Copy all lines in the data that contain the string "collinear".

"""

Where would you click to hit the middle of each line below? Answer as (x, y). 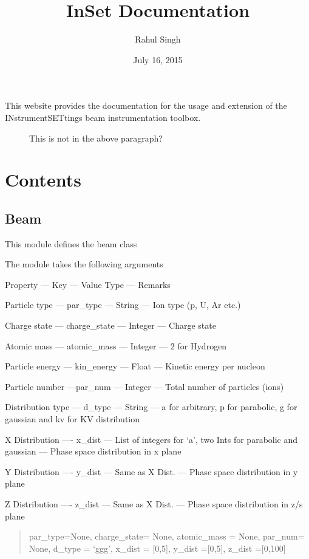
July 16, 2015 (158, 59)
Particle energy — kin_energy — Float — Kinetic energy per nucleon (135, 366)
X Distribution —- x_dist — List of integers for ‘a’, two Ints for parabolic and (151, 439)
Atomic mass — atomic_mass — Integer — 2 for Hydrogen (116, 345)
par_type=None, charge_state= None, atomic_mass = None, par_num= (167, 536)
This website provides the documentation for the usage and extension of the (146, 105)
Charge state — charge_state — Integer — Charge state (110, 325)
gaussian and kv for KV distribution (73, 419)
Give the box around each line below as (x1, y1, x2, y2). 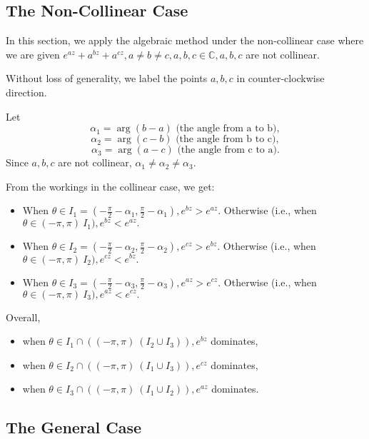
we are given (6, 46, 60, 61)
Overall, (6, 309, 41, 324)
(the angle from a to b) (176, 123, 277, 134)
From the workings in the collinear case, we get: (6, 178, 215, 193)
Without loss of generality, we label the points (6, 71, 208, 86)
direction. (6, 84, 47, 99)
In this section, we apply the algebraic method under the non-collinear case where (6, 33, 364, 48)
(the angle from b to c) (176, 134, 276, 145)
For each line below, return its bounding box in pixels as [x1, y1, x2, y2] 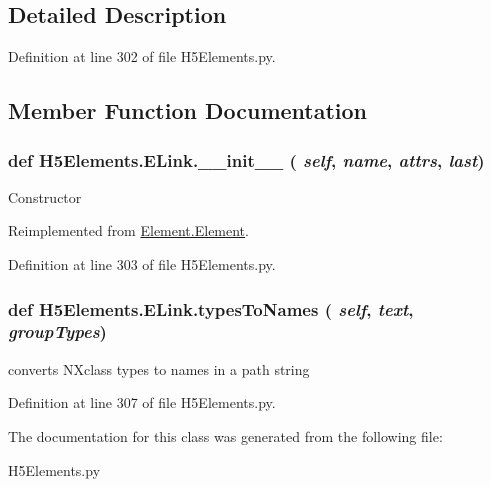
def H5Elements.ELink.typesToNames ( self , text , [8, 296, 414, 321]
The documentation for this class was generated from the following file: [8, 425, 443, 446]
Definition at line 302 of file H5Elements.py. [8, 46, 276, 67]
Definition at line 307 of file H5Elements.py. [8, 392, 276, 413]
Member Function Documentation [8, 95, 368, 126]
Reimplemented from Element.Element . [8, 220, 249, 241]
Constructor [8, 186, 82, 207]
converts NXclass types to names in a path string [8, 358, 310, 379]
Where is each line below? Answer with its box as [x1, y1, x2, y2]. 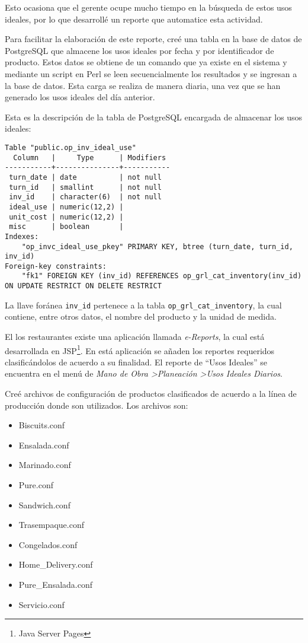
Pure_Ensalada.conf [18, 578, 93, 590]
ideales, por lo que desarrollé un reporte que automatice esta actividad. [5, 12, 263, 25]
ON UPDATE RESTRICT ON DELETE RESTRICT [5, 282, 162, 291]
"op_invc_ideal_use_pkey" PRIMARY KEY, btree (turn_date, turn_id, [21, 242, 293, 251]
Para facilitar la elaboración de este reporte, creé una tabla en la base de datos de [5, 33, 302, 45]
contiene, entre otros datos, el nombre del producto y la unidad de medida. [5, 310, 277, 323]
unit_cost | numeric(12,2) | [9, 212, 124, 221]
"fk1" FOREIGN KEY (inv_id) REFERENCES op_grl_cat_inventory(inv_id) [21, 272, 302, 281]

"""

• Output for this task:
From the workings in the collinear case, we get: (6, 178, 215, 193)
In this section, we apply the algebraic method under the non-collinear case where (6, 33, 364, 48)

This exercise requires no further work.